What’s an interesting problem that’s solved with segment anything?

rampantraccoon · on April 13, 2023

The problem being solved is AI being able to distinguish unique objects within visual data. Before SAM, people would have to train a model on specific objects by labeling data and training a model to understand those objects specifically. This becomes problematic given the variety of objects in the world, settings they can be in, and their orientation in an image. SAM can identify objects it has never seen before, as in objects that might not be part of the training data.

Once you can determine which pixels belong to which object automatically, you can start to utilize that knowledge for other applications.

If you have SAM showing you all objects, you can use other models to identify what the object is, understand it's shape/size, understand depth/distance, etc. It's a foundational model to build off of for any application that wants to use visual data as an input.

DaiPlusPlus · on April 13, 2023

> SAM can identify objects it has never seen before

I'd love to see what SAM does when you send it a photo of rolling fog though, e.g. https://www.google.com/search?q=rolling+fog+scotland&tbm=isc... - what happens then? (and how can it meaningfully segment-out fog?)

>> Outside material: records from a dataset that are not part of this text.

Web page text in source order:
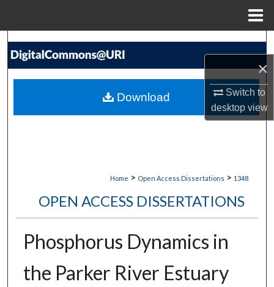
×
Switch to
desktopview
Search
My Account
Home > Open Access Dissertations > 1348
OPEN ACCESS DISSERTATIONS
Phosphorus Dynamics in
the Parker River Estuary
Download
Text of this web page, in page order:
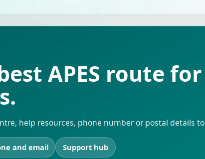
APES route
help resources, phone number or postal details
and email Support hub
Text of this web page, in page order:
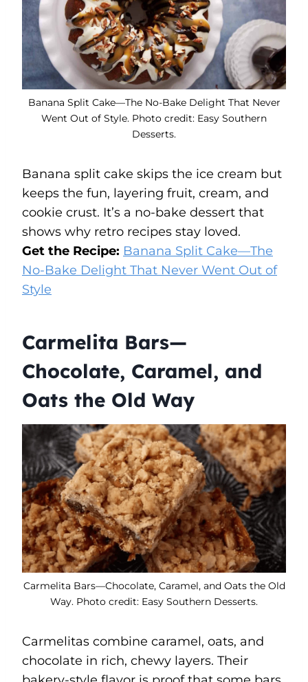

yeldarb · on April 13, 2023

Not sure if this is what you mean, but I grabbed some of those images & dropped them in to see what it predicted: https://imgur.com/a/CXLmYXo

idopmstuff · on April 13, 2023

It groups the fog as a single object (except where it's separated by things like hills).

You can see what it does - it's available to test at https://segment-anything.com/.

endisneigh · on April 13, 2023

Yes, what I am interested in are the other applications.

swyx · on April 13, 2023

see video demo where joseph showed how it improves on sota? https://youtu.be/SZQSF-A-WkA

mritchie712 · on April 13, 2023

yep, value is pretty clear from his demo. Goes from dozens of clicks to identify an object within an image to a single click. SAM does almost exactly what you'd want as a human in every one of his examples.